Saved entries
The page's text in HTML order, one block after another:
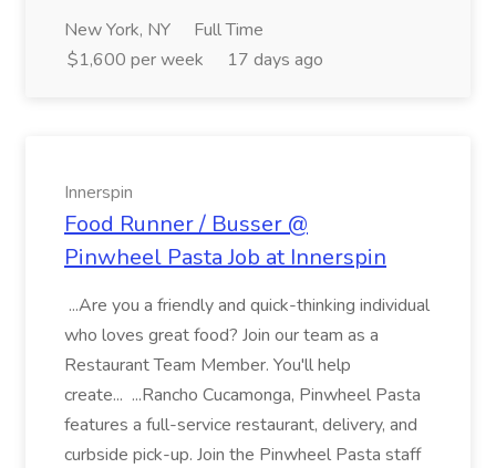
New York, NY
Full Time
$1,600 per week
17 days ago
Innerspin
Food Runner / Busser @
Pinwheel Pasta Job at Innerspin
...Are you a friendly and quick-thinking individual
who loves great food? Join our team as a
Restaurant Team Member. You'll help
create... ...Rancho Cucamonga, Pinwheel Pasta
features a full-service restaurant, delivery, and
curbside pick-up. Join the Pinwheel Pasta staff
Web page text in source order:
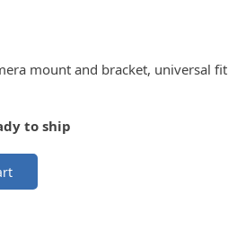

*Directions*: Reproduce the entries above exactly, though not their pictures.

*Answer section*:
The page's text in HTML order, one block after another:
New York, NY
Full Time
$1,600 per week
17 days ago
Innerspin
Food Runner / Busser @
Pinwheel Pasta Job at Innerspin
...Are you a friendly and quick-thinking individual
who loves great food? Join our team as a
Restaurant Team Member. You'll help
create... ...Rancho Cucamonga, Pinwheel Pasta
features a full-service restaurant, delivery, and
curbside pick-up. Join the Pinwheel Pasta staff
Web page text in source order:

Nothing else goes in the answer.